All said and done, I miss the little guy! OK – he’s not little, he weighs over 90 lbs! Is it Sunday night yet? 

Thursday, February 19, 2009

Postponed

I had my lining check ultrasound and E2 blood work today. 

My lining check didn't go well at all. My poor pathetic lining, after 2 weeks of Estrogen stickers was only at a measly 4.9 mm. No triple line pattern or anything - nowhere even close to it. Just a sad blurb, 4.9mm thick.

I spent the morning in panic mode. DH has been trying to calm me down, telling me that we have good blastocysts to transfer, so there is nothing to worry about. At the very worst, we'll get postponed. 

And postponed we got. The nurse just called - I'm being pushed out by a week. Instead of flying out on 2/24, we now fly out on 3/3, transfer on 3/4. My E2 level today was 382, and they wanted me to be over 300, so that was good. I thought there would be a correlation between the E2 level and the lining thickness. So if my E2 level is right where it should be, shouldn't my lining also have been right where it should be? 

They want the lining to be a minimum of 8mm, so I get to add estrace to my drug cocktail, only I get to have the pleasure of using the lovely blue pills as a suppository instead of a regular oral pill!! Yeah, been there, done that also before. I hate the blue discharge! 

I can't help but wonder if the surgery I had in October to fix the shape of my uterus could have anything to do with my lining being so thin this time? 

I need some thickening vibes please.... 

Tuesday, February 17, 2009

Weighty issues - updated

Anyone dealing with or having dealt with infertility will agree. Apart from the very obvious – the inability to have a baby – infertility also brings with it these 2:

WEIGHT and WAIT.

We all know how we’re incessantly waiting – waiting for results, waiting for doctor’s appointments, waiting for schedule, waiting to start cycling, waiting for results – and the cycle continues. While we wait, normal life occurs (ok, not NORMAL as it used to be – but the new normal that we’ve settled into)

And that’s where my struggle with weight comes in.

I’m going to bare my soul here and talk actual numbers and sizes. I know there will be people who will say: “Eeks, she’s FAT”, and there will be people who will say: “Please – you have no reason to complain, do you know what half the world weighs?” I understand. I don’t want to offend anyone or tick anyone off. I am not comparing myself with anyone else at all. I am comparing myself with me. Or who I used to be.

Before IVF#1 – I weighed 124 lbs. Size 4. I could happily wear short T-shirts that even showed a little tummy. And remember, I'm petite - I'm only about 5 ft 3 or 4 inches. 

After IVF#1, I sort of settled at 130 lbs – sometimes swinging to 132. Still ok. Size 4 pants still fit me ok, but I had bought a couple of size 6 pants for my “blah” days.

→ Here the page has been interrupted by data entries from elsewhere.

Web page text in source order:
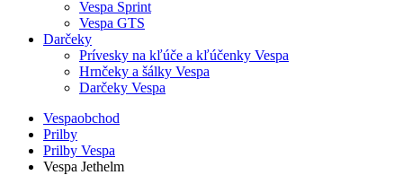
Vespa Sprint
Vespa GTS
Darčeky
Prívesky na kľúče a kľúčenky Vespa
Hrnčeky a šálky Vespa
Darčeky Vespa
Vespaobchod
Prilby
Prilby Vespa
Vespa Jethelm
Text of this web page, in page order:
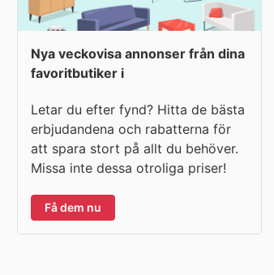
Nya veckovisa annonser från dina
favoritbutiker i
Letar du efter fynd? Hitta de bästa
erbjudandena och rabatterna för
att spara stort på allt du behöver.
Missa inte dessa otroliga priser!
Få dem nu
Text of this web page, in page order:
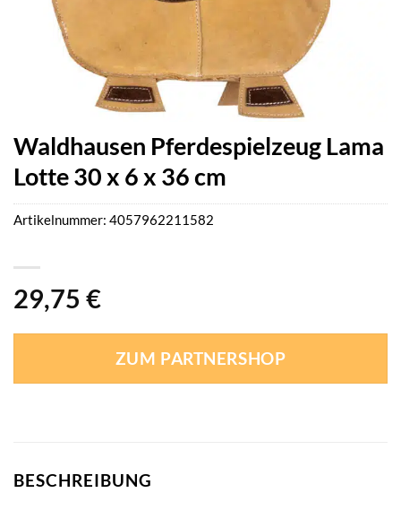
Waldhausen Pferdespielzeug Lama
Lotte 30 x 6 x 36 cm
29,75 €
ZUM PARTNERSHOP
Artikelnummer: 4057962211582
BESCHREIBUNG
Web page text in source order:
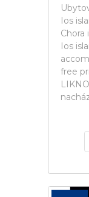
Ios
Chora
Ios
free
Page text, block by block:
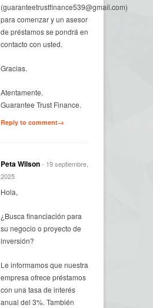
(guaranteetrustfinance539@gmail.com)
para comenzar y un asesor
de préstamos se pondrá en
contacto con usted.
Gracias.
Atentamente.
Guarantee Trust Finance.
Reply to comment→
Peta Wilson- 19 septiembre,
2025
Hola,
¿Busca financiación para
su negocio o proyecto de
inversión?
Le informamos que nuestra
empresa ofrece préstamos
con una tasa de interés
anual del 3%. También
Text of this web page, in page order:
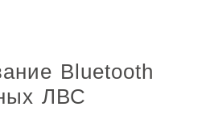
Bluetooth
ЛВС
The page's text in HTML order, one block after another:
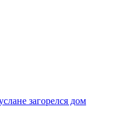
загорелся дом
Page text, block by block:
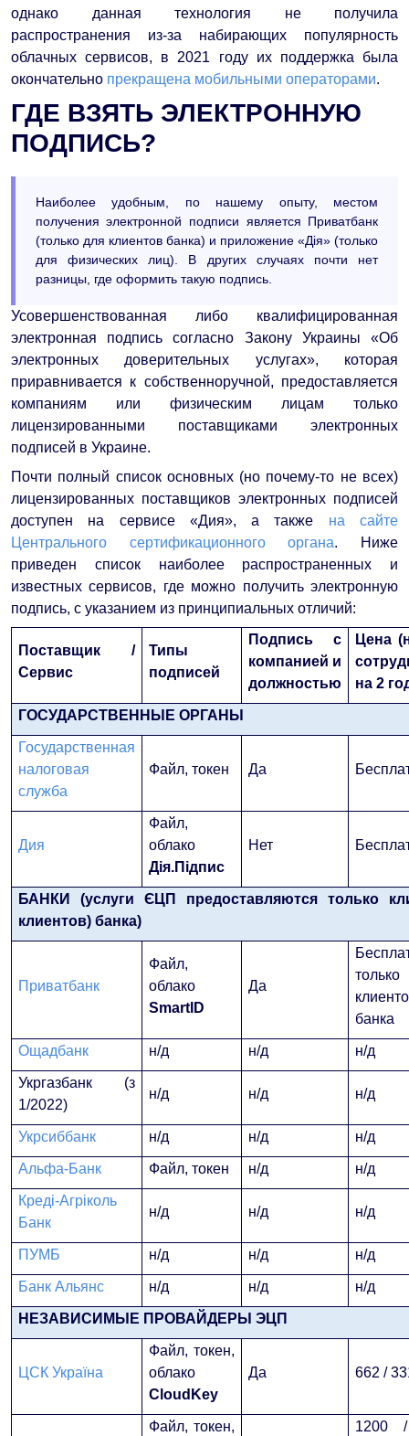
однако данная технология не получила
распространения из-за набирающих популярность
облачных сервисов, в 2021 году их поддержка была
окончательно прекращена мобильными операторами.
ГДЕ ВЗЯТЬ ЭЛЕКТРОННУЮ
ПОДПИСЬ?
Наиболее удобным, по нашему опыту, местом
получения электронной подписи является Приватбанк
(только для клиентов банка) и приложение «Дія» (только
для физических лиц). В других случаях почти нет
разницы, где оформить такую подпись.
Усовершенствованная либо квалифицированная
электронная подпись согласно Закону Украины «Об
электронных доверительных услугах», которая
приравнивается к собственноручной, предоставляется
компаниям или физическим лицам только
лицензированными поставщиками электронных
подписей в Украине.
Почти полный список основных (но почему-то не всех)
лицензированных поставщиков электронных подписей
доступен на сервисе «Дия», а также на сайте
Центрального сертификационного органа. Ниже
приведен список наиболее распространенных и
известных сервисов, где можно получить электронную
подпись, с указанием из принципиальных отличий:
Поставщик /
Сервис
Типы
подписей
Подпись с
компанией и
должностью
Цена
на 2
ГОСУДАРСТВЕННЫЕ ОРГАНЫ
Государственная
налоговая
служба
Файл, токен Да
Дия
Файл,
облако
Дія.Підпис
Нет
БАНКИ (услуги ЄЦП предоставляются только
клиентов) банка)
Приватбанк
Файл,
облако
SmartID
Да
банка
Ощадбанк н/д н/д н/д
Укргазбанк (з
1/2022)
н/д н/д н/д
Укрсиббанк н/д н/д н/д
Альфа-Банк Файл, токен н/д н/д
Креді-Агріколь
Банк
н/д н/д н/д
ПУМБ н/д н/д н/д
Банк Альянс н/д н/д н/д
НЕЗАВИСИМЫЕ ПРОВАЙДЕРЫ ЭЦП
ЦСК Україна
Файл, токен,
облако
CloudKey
Да 662 /
Файл, токен, 1200

After IVF#2 – I was pregnant for a few weeks and my bloating from the injections and swollen ovaries continued right on. I could not button up any of my pants, and since I did not know better, I didn’t expect things to go wrong, and I ended up buying a couple of maternity pants / jeans. Three days after that trip to the mall, we found out the baby’s heart had stopped beating. My depression after the miscarriage made me go back pretty quickly to 130 lbs and to my size 4 pants.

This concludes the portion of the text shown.